Ask HN: Is it okay to accept multiple offers and continue to look for work? - rroy1590

I'm currently in my senior year of college. I have offers from two companies that have a deadline for decision coming up, and another possible interview.<p>Both of these jobs have "At will" clauses so I was wondering if I could, and should, accept both offers and continue to interview and decide in a few months once I have a better idea of what the best job is, rather than deciding the next few years of my life in the next two weeks.<p>Thanks.
======
briandoll
The way I read this, I would rephrase your question as "Is it OK for my first
venture into the working world to be that of burned bridges and distrust". So,
no, I don't think it's OK.

It takes a lot of emotional energy on both sides of the table during the
hiring process. If a job isn't grabbing you to the point of wanting to sign
right away, than tell them so. Tell them you're exploring your options and you
can't sign right now. They'll probably move on, but perhaps something will
open up with them again down the road.

It sounds like you're not hurting for offers. I wouldn't start off by pissing
people off.

------
brk
NO.

This is very very bad form. People WILL remember you for this, and not in a
good way.

A few things to consider... At this stage of your career it's not critically
important that you work for any specific company. Having a job and getting
some general experience in a level 0 position is going to be pretty much the
same any place you go (unless you are maybe comparing a position at Facebook
to a position at Coders, Inc., but it doesn't sound like that is the case).

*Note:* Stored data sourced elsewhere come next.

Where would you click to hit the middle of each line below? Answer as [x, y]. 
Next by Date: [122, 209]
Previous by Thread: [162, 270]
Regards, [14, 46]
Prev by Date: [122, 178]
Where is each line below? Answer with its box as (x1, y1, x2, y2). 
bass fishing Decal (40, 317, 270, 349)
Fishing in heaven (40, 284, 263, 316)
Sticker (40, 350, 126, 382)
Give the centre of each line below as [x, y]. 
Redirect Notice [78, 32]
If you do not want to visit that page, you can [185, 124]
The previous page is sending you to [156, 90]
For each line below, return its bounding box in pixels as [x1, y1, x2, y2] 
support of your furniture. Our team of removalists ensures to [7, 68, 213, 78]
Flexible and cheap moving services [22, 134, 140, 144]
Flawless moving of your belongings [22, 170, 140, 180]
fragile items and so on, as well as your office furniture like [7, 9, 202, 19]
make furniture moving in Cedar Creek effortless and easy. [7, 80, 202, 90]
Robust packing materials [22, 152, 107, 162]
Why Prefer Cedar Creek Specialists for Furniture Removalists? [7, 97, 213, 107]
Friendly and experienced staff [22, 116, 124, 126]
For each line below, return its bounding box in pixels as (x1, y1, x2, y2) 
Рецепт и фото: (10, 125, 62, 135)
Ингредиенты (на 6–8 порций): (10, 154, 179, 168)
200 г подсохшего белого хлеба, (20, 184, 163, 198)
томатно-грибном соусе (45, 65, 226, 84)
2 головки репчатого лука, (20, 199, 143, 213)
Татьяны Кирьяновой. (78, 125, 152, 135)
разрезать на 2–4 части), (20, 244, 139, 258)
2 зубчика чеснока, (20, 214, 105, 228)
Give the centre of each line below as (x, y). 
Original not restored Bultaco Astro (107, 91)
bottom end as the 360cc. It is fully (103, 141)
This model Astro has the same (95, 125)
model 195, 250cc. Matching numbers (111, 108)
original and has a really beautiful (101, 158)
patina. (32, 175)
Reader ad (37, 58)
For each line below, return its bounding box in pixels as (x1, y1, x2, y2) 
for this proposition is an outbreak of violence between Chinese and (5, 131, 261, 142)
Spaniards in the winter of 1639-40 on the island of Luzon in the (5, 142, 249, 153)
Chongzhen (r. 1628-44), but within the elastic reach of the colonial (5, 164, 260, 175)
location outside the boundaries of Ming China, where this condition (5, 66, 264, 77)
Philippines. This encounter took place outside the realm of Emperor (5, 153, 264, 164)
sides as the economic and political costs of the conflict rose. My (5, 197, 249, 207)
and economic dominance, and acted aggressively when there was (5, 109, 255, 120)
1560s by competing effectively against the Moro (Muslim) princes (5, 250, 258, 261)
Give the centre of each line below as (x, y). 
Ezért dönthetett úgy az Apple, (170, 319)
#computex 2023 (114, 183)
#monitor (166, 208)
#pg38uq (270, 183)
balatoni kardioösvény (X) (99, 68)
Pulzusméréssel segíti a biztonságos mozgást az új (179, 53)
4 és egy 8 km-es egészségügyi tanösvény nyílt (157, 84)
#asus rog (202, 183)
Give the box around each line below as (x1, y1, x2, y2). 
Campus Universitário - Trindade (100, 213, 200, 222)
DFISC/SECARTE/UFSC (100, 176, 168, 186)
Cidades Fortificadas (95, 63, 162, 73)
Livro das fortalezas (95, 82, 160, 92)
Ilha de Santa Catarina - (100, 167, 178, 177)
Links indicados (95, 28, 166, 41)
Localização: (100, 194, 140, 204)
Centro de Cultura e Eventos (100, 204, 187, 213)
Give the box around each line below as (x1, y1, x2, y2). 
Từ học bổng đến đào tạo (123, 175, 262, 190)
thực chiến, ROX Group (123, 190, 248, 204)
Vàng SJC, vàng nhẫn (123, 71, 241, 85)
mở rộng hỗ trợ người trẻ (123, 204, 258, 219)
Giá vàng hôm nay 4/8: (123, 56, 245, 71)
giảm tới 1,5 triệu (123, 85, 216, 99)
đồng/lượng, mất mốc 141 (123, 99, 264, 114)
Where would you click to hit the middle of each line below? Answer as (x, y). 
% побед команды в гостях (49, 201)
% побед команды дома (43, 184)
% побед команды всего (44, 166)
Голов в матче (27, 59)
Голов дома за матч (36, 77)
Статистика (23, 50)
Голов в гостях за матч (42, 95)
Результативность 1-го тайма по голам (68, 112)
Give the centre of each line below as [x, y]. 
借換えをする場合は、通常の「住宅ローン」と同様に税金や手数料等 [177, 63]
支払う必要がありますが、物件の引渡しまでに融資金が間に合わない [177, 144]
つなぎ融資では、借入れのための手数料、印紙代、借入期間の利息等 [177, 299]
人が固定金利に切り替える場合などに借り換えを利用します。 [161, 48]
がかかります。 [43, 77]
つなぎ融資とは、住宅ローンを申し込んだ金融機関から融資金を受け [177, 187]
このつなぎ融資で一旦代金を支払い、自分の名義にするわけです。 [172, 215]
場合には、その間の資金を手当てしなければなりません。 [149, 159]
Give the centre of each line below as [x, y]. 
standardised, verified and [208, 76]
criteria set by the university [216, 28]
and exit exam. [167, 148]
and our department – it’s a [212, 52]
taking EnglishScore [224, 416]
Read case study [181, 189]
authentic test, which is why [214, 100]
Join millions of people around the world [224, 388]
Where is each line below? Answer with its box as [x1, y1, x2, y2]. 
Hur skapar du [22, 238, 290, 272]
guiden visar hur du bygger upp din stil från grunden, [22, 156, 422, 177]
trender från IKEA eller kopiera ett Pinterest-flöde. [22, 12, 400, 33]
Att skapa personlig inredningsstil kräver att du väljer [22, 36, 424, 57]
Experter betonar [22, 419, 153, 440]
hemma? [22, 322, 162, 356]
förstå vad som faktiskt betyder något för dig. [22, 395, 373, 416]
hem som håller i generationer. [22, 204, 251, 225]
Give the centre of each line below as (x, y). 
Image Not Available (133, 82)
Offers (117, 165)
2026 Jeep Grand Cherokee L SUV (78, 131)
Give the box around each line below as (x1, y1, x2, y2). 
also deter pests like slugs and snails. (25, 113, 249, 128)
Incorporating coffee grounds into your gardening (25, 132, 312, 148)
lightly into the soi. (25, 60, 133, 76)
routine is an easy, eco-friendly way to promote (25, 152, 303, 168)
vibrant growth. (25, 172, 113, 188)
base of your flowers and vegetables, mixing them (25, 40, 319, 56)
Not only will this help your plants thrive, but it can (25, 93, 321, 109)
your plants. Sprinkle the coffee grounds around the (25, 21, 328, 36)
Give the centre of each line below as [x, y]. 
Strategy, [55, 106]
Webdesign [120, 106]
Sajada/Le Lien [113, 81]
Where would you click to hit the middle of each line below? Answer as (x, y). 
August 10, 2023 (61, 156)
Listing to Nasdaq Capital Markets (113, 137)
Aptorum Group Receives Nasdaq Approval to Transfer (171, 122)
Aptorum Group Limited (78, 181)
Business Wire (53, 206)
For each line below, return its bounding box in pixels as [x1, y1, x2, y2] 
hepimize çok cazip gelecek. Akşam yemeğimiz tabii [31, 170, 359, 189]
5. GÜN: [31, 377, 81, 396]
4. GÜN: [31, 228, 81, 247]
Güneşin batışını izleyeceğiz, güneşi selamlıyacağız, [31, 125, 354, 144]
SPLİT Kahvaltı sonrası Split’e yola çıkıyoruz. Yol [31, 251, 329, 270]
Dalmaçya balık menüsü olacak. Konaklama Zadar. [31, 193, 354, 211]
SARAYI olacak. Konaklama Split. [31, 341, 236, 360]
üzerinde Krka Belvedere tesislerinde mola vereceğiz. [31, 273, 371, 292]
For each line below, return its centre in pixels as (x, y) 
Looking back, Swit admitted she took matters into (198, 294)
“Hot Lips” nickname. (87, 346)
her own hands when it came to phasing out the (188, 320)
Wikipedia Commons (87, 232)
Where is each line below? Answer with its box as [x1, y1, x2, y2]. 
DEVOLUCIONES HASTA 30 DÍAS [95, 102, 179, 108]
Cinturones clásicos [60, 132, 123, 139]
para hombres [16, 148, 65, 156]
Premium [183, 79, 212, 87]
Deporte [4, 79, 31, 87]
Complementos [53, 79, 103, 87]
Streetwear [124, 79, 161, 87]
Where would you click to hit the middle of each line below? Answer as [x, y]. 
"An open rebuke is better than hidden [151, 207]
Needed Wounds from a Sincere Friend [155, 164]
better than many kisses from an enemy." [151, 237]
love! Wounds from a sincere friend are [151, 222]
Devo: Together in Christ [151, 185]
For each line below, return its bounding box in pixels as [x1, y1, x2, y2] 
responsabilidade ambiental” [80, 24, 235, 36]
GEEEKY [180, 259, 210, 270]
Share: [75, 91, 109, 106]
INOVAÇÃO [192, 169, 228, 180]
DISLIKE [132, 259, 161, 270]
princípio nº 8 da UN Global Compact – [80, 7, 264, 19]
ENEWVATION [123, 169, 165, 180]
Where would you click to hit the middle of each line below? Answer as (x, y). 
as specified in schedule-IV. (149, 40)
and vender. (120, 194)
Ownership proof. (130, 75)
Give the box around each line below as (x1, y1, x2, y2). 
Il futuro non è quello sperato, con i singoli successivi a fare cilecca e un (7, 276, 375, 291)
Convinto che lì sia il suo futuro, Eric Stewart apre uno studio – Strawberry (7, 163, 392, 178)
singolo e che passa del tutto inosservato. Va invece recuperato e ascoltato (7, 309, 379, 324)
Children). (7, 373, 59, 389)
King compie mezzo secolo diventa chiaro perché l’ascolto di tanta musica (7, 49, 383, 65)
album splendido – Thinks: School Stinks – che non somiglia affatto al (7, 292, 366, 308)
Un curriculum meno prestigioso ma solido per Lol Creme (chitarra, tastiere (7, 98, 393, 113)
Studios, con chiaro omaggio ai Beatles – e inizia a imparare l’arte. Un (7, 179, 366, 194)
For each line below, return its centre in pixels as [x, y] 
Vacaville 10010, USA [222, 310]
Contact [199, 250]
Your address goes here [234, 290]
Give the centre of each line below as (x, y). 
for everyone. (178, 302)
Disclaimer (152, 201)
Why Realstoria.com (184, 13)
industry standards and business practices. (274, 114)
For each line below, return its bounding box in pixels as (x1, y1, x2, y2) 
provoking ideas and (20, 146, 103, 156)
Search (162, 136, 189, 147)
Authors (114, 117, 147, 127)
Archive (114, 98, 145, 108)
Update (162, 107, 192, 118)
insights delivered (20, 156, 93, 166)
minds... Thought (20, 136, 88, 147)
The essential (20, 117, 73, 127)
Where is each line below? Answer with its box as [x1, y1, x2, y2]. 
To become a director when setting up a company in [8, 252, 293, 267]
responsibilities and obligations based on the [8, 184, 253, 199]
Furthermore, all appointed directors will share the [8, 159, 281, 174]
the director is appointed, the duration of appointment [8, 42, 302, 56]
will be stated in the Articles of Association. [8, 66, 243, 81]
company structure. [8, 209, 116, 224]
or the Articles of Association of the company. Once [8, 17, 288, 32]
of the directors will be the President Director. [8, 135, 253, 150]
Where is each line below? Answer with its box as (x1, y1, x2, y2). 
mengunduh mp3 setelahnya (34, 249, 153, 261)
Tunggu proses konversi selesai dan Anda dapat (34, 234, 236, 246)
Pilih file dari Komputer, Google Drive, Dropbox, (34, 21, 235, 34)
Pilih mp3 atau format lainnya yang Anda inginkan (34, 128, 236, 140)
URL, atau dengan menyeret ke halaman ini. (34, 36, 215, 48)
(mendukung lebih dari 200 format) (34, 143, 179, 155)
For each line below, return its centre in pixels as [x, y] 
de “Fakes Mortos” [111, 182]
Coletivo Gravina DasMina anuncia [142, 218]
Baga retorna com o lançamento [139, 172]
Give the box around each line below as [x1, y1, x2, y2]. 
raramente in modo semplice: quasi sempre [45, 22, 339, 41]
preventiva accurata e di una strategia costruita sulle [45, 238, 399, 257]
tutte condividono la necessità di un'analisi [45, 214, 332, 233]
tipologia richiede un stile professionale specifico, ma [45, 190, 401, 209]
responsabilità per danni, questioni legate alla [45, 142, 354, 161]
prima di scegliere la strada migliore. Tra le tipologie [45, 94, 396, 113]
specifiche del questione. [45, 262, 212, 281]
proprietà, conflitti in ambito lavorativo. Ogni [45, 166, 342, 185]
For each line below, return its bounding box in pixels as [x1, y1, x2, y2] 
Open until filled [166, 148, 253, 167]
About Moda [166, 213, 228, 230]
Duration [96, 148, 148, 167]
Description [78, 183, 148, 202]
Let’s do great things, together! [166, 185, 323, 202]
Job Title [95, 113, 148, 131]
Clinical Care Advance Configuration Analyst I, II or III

You will more than likely get some experience, figure out what you want to
concentrate on in your career, and then go that route in a year or three.

Pick a job offer. Turn down the other one gracefully. Tell the hiring manager
of the job you decline that you'd like to keep in touch with them (and do so).

------
NumberFiveAlive
While what you describe is a common enough practice, you definitely have to
worry about closing future doors. I'd pick a place and go with it. You can
always make a change in a year or so if it's not working out _without_ burning
bridges and call it a learning experience.